*Required action*
Below is a listing. Quote from it, exactly, the lines from the one containing "календарь платежей. (98, 284)" down to the one containing "на месяц и напомни, когда", both ends included, and nothing else.

*Information*
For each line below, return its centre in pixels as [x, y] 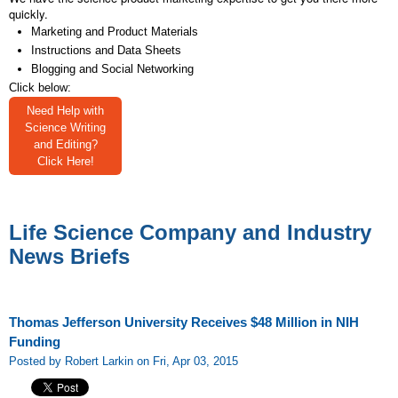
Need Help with [65, 111]
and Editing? [65, 144]
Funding [35, 342]
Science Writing [65, 127]
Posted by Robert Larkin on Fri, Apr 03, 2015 [123, 361]
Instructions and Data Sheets [106, 50]
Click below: [40, 88]
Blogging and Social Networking [112, 69]
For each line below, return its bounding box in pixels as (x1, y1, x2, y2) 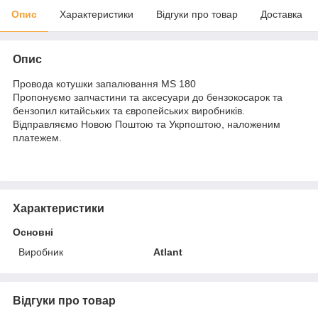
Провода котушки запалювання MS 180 (13, 77, 196, 89)
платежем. (13, 131, 62, 143)
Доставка (261, 8, 302, 20)
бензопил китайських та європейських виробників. (13, 104, 245, 116)
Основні (13, 226, 53, 238)
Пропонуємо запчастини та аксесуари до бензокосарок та (13, 91, 283, 103)
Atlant (153, 246, 183, 258)
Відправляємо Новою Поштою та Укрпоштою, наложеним (13, 118, 280, 130)
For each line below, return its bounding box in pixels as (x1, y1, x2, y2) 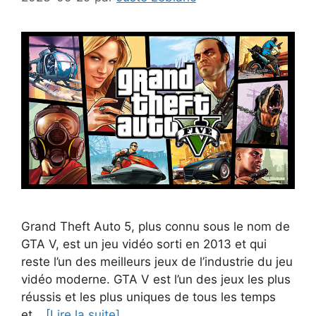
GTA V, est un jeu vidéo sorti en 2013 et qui (21, 236, 267, 251)
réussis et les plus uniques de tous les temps (21, 289, 276, 304)
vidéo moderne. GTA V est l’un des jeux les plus (21, 272, 291, 286)
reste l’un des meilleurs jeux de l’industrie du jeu (21, 254, 293, 269)
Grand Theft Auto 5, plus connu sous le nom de (21, 219, 290, 233)
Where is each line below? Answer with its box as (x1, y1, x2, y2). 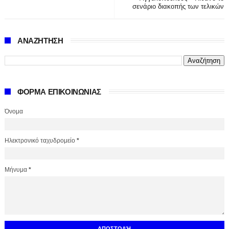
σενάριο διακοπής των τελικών (132, 3, 224, 10)
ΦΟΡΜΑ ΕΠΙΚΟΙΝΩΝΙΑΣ (17, 87, 101, 96)
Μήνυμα (4, 166, 29, 173)
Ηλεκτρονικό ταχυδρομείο (4, 137, 77, 144)
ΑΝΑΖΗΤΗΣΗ (17, 36, 63, 45)
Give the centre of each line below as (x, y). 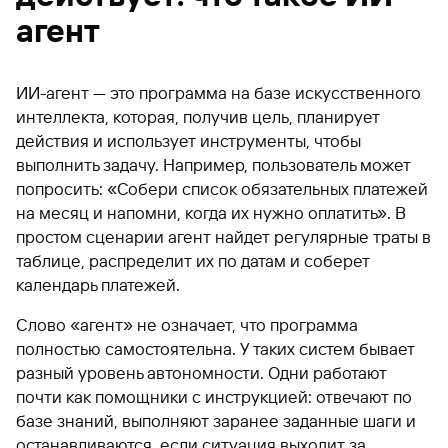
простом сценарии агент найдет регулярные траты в (223, 236)
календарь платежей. (98, 284)
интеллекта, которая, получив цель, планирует (198, 116)
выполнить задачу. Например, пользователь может (213, 164)
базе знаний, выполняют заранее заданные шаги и (216, 420)
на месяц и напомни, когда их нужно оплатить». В (211, 212)
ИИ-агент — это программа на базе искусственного (218, 92)
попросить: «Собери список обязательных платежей (222, 188)
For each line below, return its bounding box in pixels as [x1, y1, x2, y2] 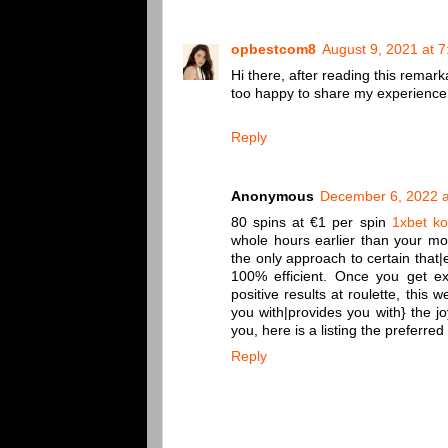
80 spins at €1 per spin [231, 215, 392, 231]
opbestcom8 [231, 42, 316, 58]
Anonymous [231, 189, 314, 205]
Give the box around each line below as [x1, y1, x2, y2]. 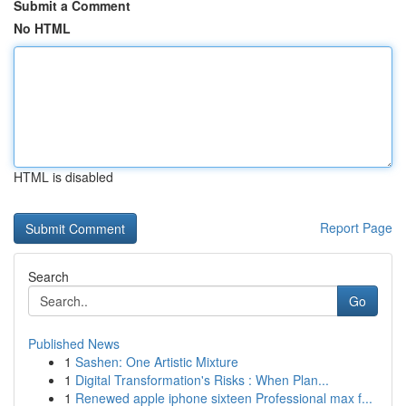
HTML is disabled [14, 168, 113, 186]
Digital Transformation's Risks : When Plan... [75, 371, 329, 389]
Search [28, 267, 69, 285]
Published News [28, 334, 120, 353]
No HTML [14, 19, 71, 37]
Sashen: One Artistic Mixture [75, 353, 238, 371]
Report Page [320, 218, 392, 237]

*Reply*
календарь платежей. (98, 284)
интеллекта, которая, получив цель, планирует (198, 116)
выполнить задачу. Например, пользователь может (213, 164)
базе знаний, выполняют заранее заданные шаги и (216, 420)
на месяц и напомни, когда их нужно оплатить». В (211, 212)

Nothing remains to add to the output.